##### INPUT RECORDS #####
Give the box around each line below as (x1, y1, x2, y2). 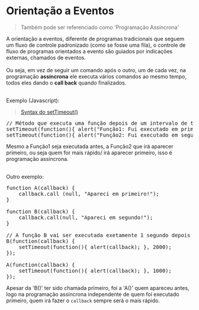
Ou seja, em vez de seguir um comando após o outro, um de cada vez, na (6, 66, 187, 73)
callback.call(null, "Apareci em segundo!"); (18, 214, 153, 221)
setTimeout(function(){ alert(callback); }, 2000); (18, 244, 172, 250)
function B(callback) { (6, 208, 75, 215)
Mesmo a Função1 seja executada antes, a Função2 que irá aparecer (6, 143, 174, 150)
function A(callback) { (6, 185, 75, 191)
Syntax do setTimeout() (20, 108, 78, 115)
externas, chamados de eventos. (6, 54, 86, 61)
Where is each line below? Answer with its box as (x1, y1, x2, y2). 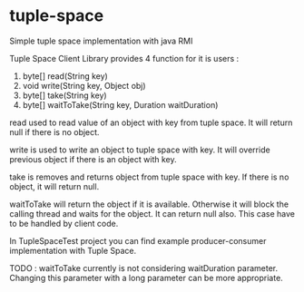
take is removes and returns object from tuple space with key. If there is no (9, 171, 289, 182)
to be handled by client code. (9, 218, 119, 229)
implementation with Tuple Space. (9, 245, 137, 256)
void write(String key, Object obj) (22, 80, 147, 91)
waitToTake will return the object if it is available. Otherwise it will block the (9, 199, 289, 209)
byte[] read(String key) (22, 70, 109, 82)
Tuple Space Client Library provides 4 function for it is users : (9, 53, 240, 63)
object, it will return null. (9, 180, 100, 191)
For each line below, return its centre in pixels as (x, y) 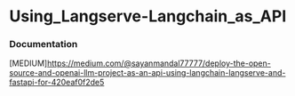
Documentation (44, 44)
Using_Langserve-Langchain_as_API (148, 16)
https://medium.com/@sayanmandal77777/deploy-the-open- (159, 63)
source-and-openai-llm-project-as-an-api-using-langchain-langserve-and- (147, 73)
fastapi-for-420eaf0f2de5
#####
- WHAT THE TASK ASKS
Beginning with the line holding "void write(String key, Object" and ending with the line holding "object, it will", write out the stretch of material above exactly; add no further lines.

- RESPONSE BELOW
void write(String key, Object obj) (22, 80, 147, 91)
waitToTake will return the object if it is available. Otherwise it will block the (9, 199, 289, 209)
byte[] read(String key) (22, 70, 109, 82)
Tuple Space Client Library provides 4 function for it is users : (9, 53, 240, 63)
object, it will return null. (9, 180, 100, 191)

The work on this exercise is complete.